Problem description | Check each line of the listing for the string "muestra". Copy those where it appears.

Data records |

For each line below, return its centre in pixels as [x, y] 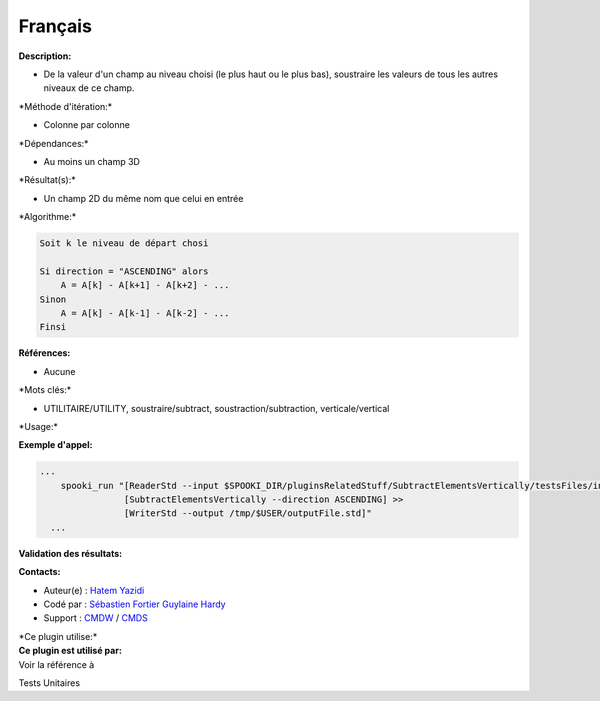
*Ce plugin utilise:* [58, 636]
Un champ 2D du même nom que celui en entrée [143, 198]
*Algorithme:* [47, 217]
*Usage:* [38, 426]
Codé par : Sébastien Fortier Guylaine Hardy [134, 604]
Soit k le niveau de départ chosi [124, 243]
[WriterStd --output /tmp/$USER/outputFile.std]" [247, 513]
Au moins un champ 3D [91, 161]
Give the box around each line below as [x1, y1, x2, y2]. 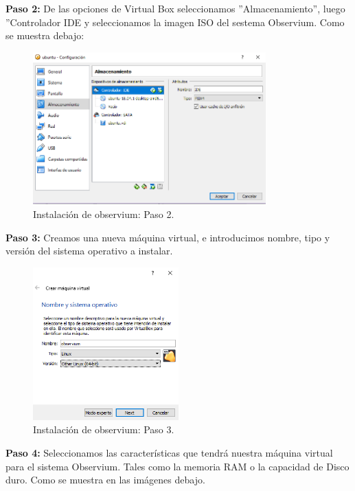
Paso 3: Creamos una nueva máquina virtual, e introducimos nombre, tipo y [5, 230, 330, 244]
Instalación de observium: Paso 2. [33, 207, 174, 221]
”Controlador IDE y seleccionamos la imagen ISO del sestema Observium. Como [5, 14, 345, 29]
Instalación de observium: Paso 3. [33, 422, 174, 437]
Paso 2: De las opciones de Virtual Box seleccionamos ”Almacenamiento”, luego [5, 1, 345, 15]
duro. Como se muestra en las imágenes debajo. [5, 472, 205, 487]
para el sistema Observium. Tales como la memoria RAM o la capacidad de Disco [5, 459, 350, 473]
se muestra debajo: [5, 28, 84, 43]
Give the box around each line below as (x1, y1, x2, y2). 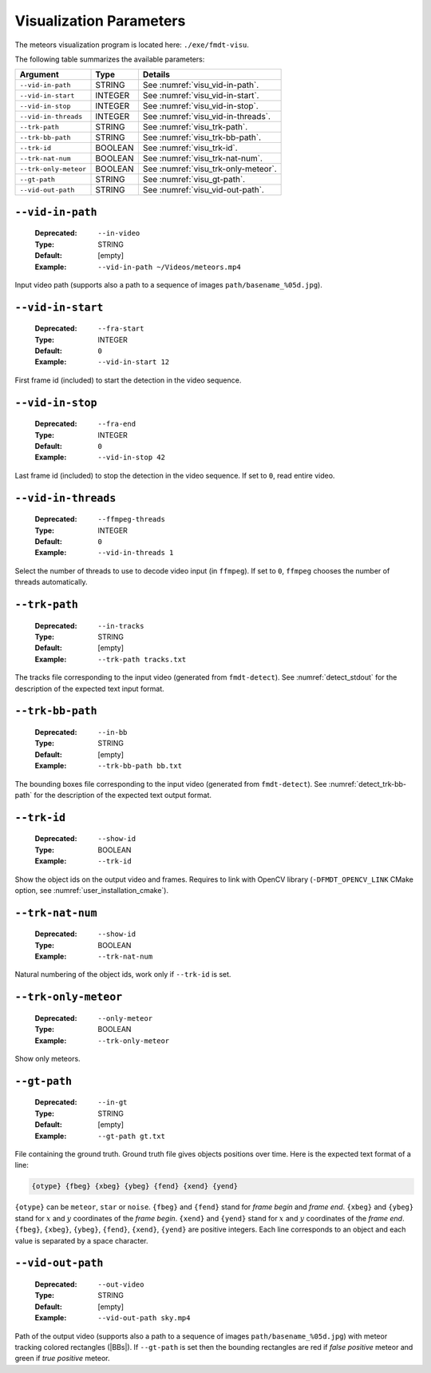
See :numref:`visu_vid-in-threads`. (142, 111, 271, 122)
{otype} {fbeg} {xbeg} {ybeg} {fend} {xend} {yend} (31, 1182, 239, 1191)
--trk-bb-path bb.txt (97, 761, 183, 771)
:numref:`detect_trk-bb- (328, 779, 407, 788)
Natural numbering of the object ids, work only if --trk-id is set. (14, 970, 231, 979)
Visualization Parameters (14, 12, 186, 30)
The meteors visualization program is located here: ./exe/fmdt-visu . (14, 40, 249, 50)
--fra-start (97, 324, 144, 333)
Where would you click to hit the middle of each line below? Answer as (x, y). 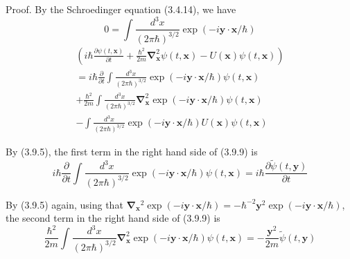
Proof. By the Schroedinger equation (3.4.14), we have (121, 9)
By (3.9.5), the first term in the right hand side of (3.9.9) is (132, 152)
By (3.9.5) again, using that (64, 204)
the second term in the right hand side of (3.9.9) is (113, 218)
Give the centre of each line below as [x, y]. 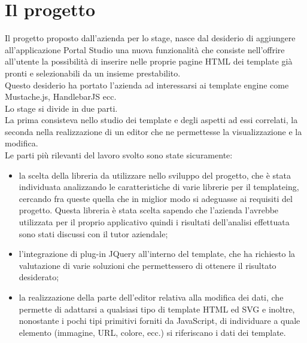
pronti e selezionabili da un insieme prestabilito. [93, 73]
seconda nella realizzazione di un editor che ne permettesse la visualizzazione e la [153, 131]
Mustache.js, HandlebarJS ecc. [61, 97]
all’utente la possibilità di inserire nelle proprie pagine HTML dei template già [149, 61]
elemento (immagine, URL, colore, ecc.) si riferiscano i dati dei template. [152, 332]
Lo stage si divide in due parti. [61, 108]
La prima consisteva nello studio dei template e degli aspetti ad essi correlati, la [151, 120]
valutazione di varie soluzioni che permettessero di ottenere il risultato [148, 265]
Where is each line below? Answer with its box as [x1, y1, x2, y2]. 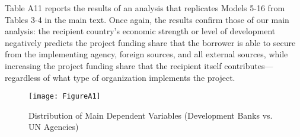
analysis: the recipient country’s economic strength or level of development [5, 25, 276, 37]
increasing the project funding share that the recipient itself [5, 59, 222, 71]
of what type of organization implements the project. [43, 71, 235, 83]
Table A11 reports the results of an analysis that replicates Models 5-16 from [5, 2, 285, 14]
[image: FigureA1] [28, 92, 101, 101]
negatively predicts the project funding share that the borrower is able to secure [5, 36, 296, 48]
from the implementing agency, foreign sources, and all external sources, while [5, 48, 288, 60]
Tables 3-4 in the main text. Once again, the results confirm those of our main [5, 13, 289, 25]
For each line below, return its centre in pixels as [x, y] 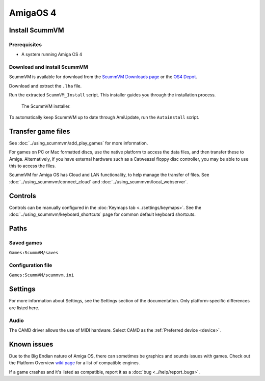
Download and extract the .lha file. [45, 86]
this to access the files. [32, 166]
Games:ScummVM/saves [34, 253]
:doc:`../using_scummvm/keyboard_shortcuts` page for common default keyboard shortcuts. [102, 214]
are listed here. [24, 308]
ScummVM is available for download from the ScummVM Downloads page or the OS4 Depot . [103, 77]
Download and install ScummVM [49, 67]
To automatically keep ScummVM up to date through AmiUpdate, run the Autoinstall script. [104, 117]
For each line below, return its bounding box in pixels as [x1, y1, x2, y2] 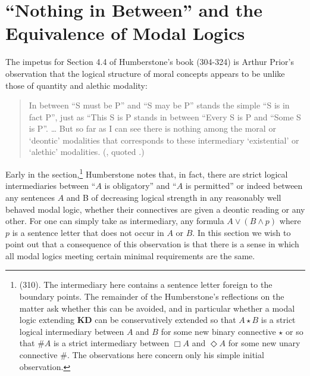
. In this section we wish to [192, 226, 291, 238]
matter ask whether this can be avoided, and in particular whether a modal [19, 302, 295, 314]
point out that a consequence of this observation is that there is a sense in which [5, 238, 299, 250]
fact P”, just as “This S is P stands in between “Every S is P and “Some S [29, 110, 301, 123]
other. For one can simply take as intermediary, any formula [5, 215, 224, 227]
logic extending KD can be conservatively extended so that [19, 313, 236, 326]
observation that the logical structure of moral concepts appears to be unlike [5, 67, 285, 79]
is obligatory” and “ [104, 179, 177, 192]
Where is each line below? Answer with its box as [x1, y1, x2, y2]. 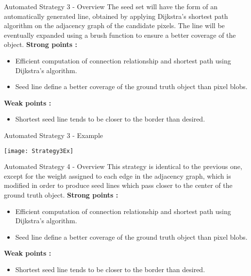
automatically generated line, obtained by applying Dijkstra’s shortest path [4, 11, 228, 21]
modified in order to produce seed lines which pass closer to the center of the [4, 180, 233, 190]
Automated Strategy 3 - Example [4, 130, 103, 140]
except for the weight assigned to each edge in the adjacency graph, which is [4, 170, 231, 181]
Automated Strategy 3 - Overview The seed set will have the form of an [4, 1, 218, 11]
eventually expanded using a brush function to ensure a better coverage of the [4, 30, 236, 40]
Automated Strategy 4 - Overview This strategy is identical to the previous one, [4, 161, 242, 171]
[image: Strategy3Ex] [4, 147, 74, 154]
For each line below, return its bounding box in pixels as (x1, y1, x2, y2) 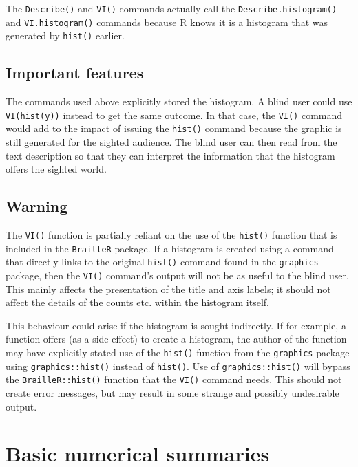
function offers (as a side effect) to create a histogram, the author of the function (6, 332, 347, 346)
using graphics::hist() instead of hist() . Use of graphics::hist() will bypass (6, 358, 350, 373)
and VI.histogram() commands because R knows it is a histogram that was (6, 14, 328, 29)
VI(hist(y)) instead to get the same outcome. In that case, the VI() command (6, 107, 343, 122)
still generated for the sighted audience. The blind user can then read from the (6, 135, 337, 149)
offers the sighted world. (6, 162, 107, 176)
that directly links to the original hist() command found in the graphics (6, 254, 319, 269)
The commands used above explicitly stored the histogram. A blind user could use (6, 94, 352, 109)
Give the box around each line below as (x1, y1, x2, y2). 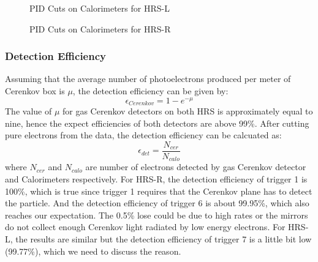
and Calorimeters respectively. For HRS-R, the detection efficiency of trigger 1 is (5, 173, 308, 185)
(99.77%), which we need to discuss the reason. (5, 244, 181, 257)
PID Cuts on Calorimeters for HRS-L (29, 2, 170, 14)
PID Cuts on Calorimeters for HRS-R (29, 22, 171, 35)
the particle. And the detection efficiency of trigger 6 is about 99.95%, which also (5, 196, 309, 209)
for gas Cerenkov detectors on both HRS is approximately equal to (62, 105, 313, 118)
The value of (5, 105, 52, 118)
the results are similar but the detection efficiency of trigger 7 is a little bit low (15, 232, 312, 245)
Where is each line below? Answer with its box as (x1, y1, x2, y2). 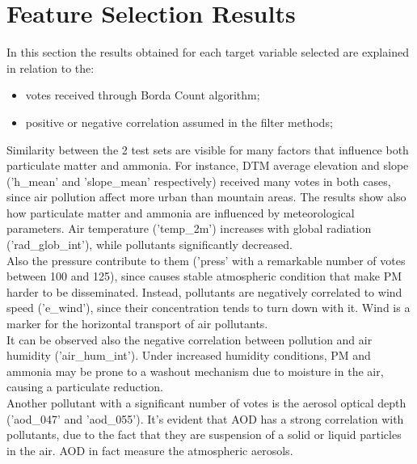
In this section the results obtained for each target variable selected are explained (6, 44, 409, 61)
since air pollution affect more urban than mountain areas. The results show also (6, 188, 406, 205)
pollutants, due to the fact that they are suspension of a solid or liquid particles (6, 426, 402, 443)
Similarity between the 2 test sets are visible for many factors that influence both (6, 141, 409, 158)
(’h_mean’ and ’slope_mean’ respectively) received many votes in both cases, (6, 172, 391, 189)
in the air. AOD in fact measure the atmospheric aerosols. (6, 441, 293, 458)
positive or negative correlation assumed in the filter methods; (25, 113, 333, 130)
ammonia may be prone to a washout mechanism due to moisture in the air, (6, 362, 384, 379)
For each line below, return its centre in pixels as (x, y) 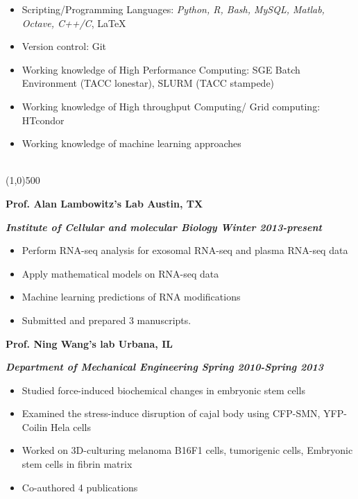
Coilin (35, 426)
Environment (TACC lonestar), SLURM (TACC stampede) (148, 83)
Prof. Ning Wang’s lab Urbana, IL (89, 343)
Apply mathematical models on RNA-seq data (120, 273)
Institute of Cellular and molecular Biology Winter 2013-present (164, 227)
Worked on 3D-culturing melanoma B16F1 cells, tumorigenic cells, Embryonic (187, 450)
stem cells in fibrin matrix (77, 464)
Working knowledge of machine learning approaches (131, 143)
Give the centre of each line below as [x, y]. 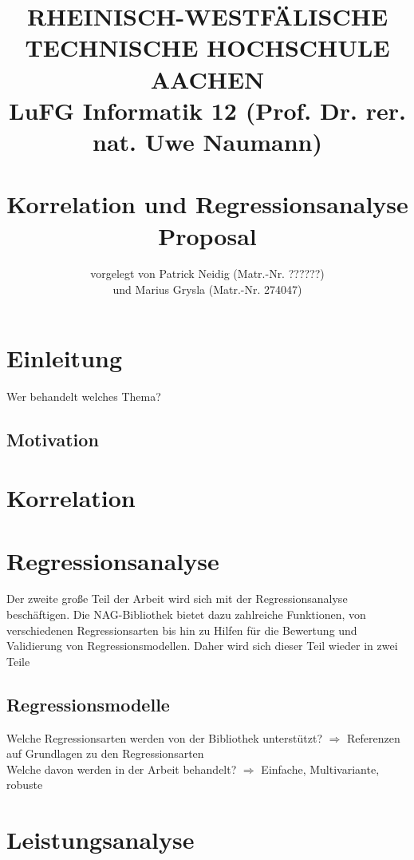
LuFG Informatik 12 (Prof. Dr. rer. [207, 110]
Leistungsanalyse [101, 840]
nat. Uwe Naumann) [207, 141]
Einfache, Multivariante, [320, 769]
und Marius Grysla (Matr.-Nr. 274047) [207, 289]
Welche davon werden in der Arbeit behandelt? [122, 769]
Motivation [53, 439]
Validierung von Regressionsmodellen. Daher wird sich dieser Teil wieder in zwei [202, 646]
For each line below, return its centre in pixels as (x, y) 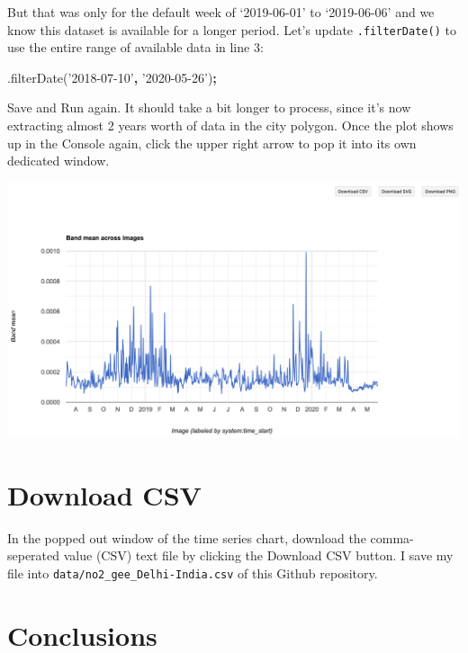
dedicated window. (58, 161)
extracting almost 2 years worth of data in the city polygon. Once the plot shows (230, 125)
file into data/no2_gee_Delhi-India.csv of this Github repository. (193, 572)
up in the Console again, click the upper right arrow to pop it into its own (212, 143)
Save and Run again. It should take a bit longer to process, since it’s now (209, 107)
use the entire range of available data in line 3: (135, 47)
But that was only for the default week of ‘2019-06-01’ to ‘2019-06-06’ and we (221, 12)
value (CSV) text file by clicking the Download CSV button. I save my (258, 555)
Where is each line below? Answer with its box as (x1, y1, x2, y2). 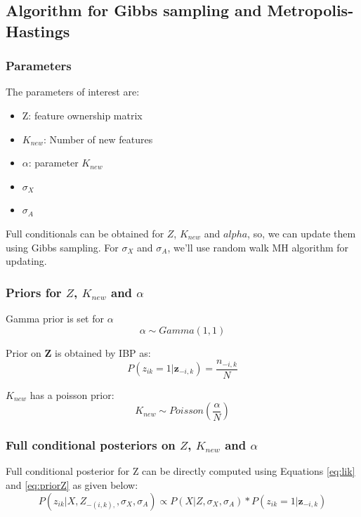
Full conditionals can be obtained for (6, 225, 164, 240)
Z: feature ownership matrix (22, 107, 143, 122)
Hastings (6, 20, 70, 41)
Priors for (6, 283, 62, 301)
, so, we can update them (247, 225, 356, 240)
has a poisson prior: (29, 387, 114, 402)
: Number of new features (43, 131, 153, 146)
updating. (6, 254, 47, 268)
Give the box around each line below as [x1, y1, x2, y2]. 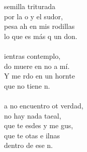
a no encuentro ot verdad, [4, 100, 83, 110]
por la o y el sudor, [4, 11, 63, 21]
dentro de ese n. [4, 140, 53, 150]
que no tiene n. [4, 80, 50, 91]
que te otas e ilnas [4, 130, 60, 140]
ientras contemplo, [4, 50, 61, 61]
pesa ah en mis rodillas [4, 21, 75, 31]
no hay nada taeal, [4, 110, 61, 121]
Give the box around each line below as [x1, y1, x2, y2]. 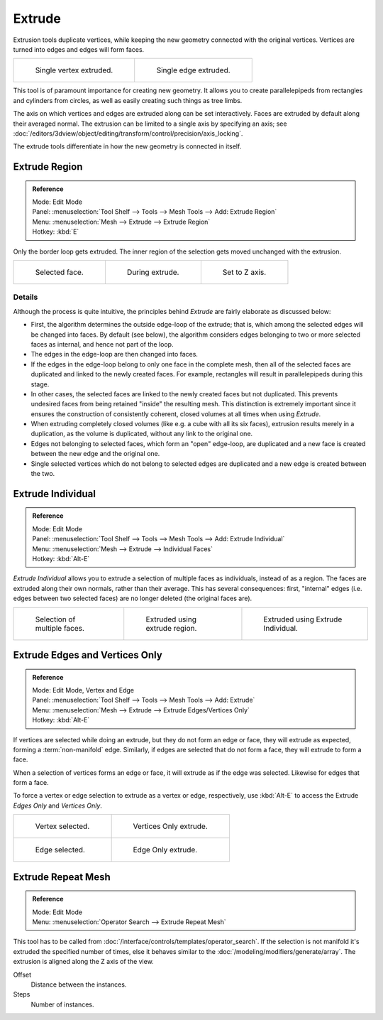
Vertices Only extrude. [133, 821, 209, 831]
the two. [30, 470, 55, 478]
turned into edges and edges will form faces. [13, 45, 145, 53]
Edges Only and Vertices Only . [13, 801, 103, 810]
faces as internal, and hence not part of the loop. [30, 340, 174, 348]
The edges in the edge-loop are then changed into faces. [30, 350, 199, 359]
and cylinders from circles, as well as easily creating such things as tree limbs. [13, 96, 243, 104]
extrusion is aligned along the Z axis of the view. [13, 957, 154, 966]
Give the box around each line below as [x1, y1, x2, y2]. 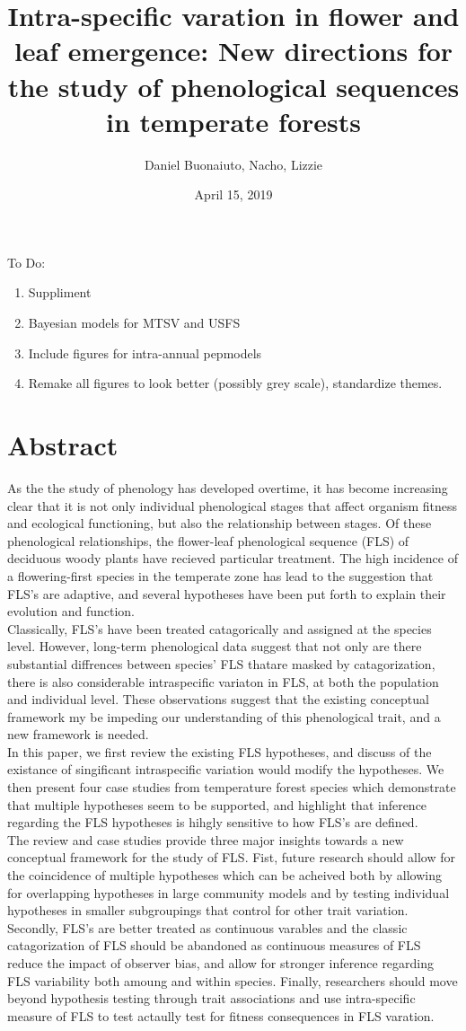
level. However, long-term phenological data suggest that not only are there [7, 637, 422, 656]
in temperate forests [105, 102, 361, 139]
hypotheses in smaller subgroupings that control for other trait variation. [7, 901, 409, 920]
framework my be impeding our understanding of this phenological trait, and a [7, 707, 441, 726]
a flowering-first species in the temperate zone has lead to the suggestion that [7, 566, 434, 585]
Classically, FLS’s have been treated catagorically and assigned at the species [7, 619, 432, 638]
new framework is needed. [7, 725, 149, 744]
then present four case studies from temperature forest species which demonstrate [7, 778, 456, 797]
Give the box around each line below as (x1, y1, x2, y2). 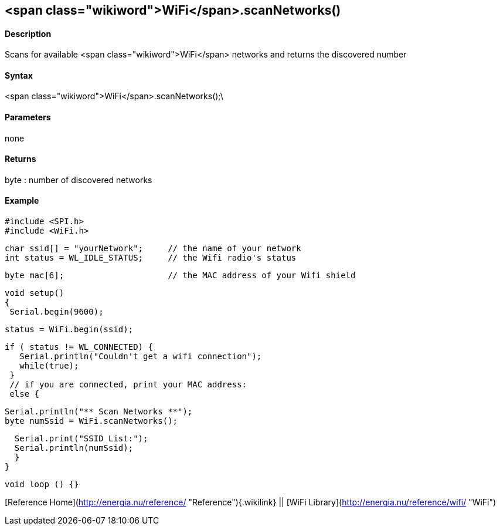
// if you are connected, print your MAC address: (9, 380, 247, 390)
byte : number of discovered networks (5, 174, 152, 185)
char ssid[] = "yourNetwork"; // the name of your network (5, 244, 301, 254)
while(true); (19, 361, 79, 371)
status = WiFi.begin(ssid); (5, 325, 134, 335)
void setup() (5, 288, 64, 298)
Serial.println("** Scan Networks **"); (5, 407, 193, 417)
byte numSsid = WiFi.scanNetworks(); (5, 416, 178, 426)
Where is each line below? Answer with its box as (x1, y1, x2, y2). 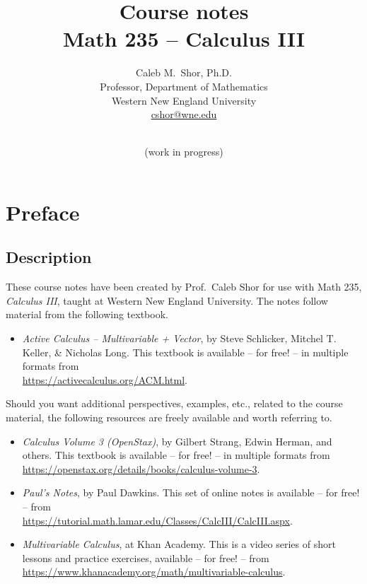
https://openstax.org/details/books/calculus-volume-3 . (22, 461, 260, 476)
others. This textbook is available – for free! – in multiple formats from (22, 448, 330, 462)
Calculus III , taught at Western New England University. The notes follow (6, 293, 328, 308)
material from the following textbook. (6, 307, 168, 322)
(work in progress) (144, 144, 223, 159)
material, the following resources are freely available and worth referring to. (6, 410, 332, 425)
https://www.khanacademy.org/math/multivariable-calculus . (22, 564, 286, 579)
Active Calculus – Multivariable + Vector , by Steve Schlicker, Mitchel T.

Written answer |
duro. Como se muestra en las imágenes debajo. [5, 472, 205, 487]
se muestra debajo: [5, 28, 84, 43]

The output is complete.